Instructions for the task ▸
Below are entries. Reproduce exactly the lines between the line holding "Flushable & Water-Soluble – Easily" and the line holding "The Right Sustainable Bag", inclusive, and only those.
━━━━
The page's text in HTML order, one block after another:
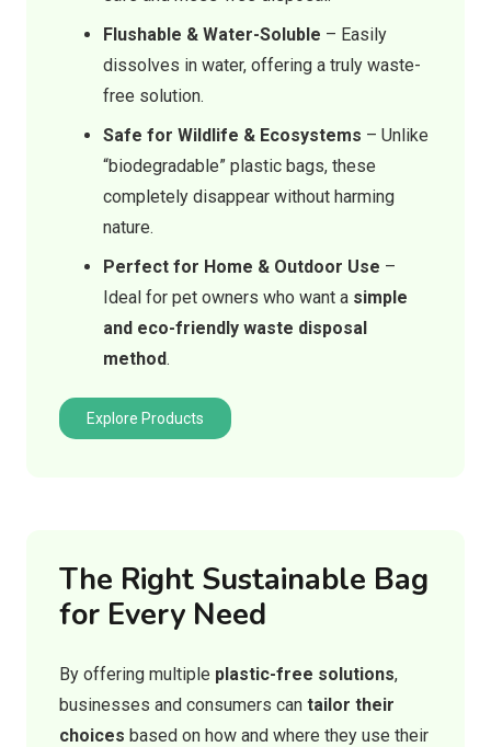
Flushable & Water-Soluble – Easily
dissolves in water, offering a truly waste-
free solution.
Safe for Wildlife & Ecosystems – Unlike
“biodegradable” plastic bags, these
completely disappear without harming
nature.
Perfect for Home & Outdoor Use –
Ideal for pet owners who want a simple
and eco-friendly waste disposal
method.
Explore Products
The Right Sustainable Bag
for Every Need
By offering multiple plastic-free solutions,
businesses and consumers can tailor their
choices based on how and where they use their
━━━━
Expected output ▸
Flushable & Water-Soluble – Easily
dissolves in water, offering a truly waste-
free solution.
Safe for Wildlife & Ecosystems – Unlike
“biodegradable” plastic bags, these
completely disappear without harming
nature.
Perfect for Home & Outdoor Use –
Ideal for pet owners who want a simple
and eco-friendly waste disposal
method.
Explore Products
The Right Sustainable Bag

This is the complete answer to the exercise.